Based on what you’ve read about that search for a COVID-19 treatment and the news that you’re seeing – how do researchers go about that?
It’s outside my field but based on the little I’m following, it begins by understanding the structure of the virus. The genetic structure. The protein structure and so forth and they you are trying to find the spots where it is weakest. What things does it need to reproduce? What has to happen for it to attach to cells? And what you are trying to do with therapies is find drug targets – particularly molecular missiles that can go into the virus, attach to it and disrupt its life cycle. And that’s what they are trying to do. I don’t know the timeframe, none of that. But I’m just following the science and people are working hard on it.
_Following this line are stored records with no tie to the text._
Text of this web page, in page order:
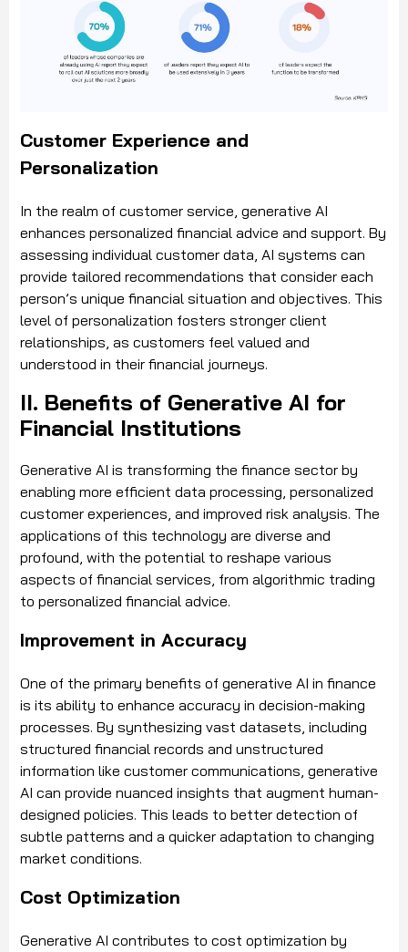
Customer Experience and
Personalization
In the realm of customer service, generative AI
enhances personalized financial advice and support. By
assessing individual customer data, AI systems can
provide tailored recommendations that consider each
person’s unique financial situation and objectives. This
level of personalization fosters stronger client
relationships, as customers feel valued and
understood in their financial journeys.
II. Benefits of Generative AI for
Financial Institutions
Generative AI is transforming the finance sector by
enabling more efficient data processing, personalized
customer experiences, and improved risk analysis. The
applications of this technology are diverse and
profound, with the potential to reshape various
aspects of financial services, from algorithmic trading
to personalized financial advice.
Improvement in Accuracy
One of the primary benefits of generative AI in finance
is its ability to enhance accuracy in decision-making
processes. By synthesizing vast datasets, including
structured financial records and unstructured
information like customer communications, generative
AI can provide nuanced insights that augment human-
designed policies. This leads to better detection of
subtle patterns and a quicker adaptation to changing
market conditions.
Cost Optimization
Generative AI contributes to cost optimization by
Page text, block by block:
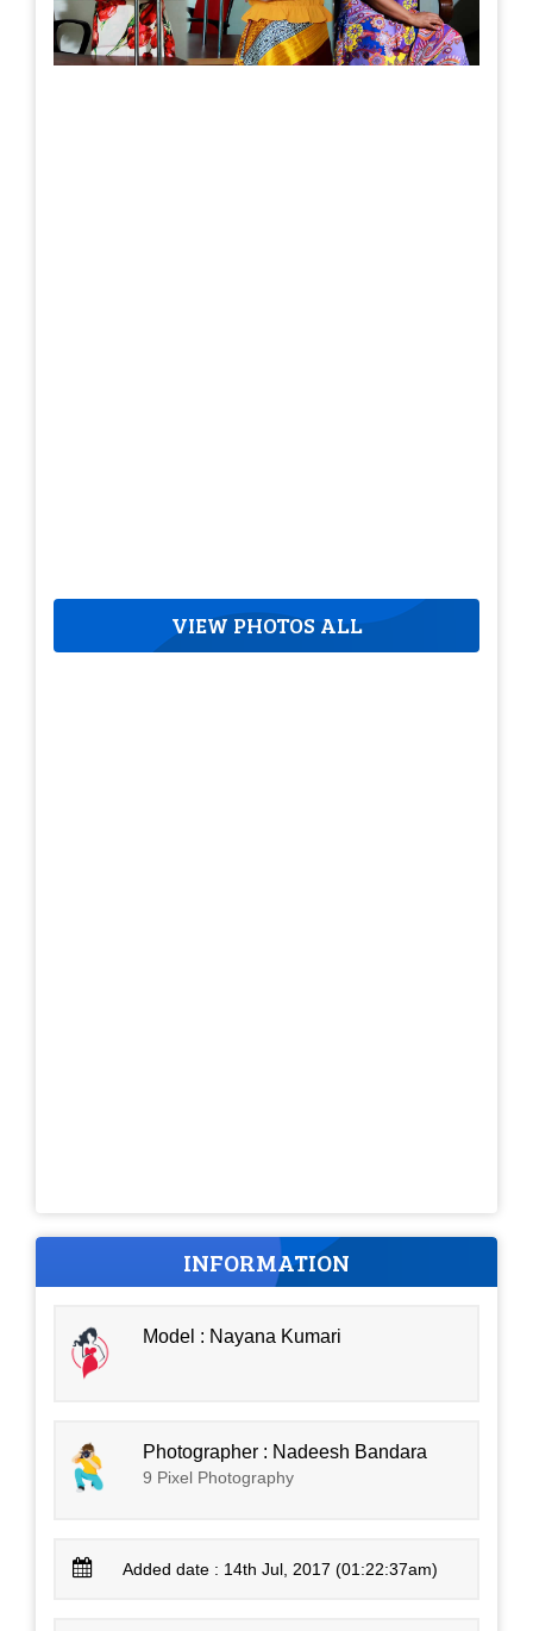
VIEW PHOTOS ALL
INFORMATION
Model : Nayana Kumari
Photographer : Nadeesh Bandara
9 Pixel Photography
Added date : 14th Jul, 2017 (01:22:37am)

It seems one of the biggest issues is that our containment strategy for the new coronavirus has been awful.
It has been. We are not South Korea and we are not China. China has this one source (of infection) in Wuhan. We have several so it is much more complicated here to. Furthermore, we don’t have centralized control, we have different municipalities and so forth. And so it takes collective behavior. But I think people are coming on to it finally. It would have been better two weeks ago but it is what it is.
I think the penny really dropped when the NBA shut down and Tom Hanks announced that he and his wife Rita Wilson had contracted COVID-19.
That’s right. It takes charismatic things like that. It takes a movie star getting it, it takes someone you know getting it because before then it’s just something that is out there in your imagination. All of a sudden when someone gets a fever it becomes real.
Experts keep talking about “flattening the curve” of the infection with the goal of trying to ensure that we don’t exceed the capacity of the health care system to cope with the people who are most severely affected by the coronavirus.
That’s right. And what happens if people in the health care system get infected in numbers? We just have to slow it down as much as possible.
And that’s why we need a widely available test right? Because we need to be able to test health care workers.
That’s right. Not having a test is a big deal because what it means is that we can’t spot the spread. We can’t spot big spreaders. We can’t spot focal areas. Testing is a big deal.
I’ve read that one of the things that prompted both the British and American governments to change course and ramp up containment and suppression strategies for the coronavirus is a report from Imperial College and the London School of Hygiene and Tropical Diseases. The report forecast that without a change of strategy the UK could see hundreds of thousands of deaths, and the U.S., more than a million.
The New York Times came out last Wednesday with a prediction of a million to five million for the United States if we don’t do anything. And so I think that shocked a lot of people. And from my perch, people are coming to it late but they are coming to it. We can deflect the curve but we need to do our part. It’s wartime.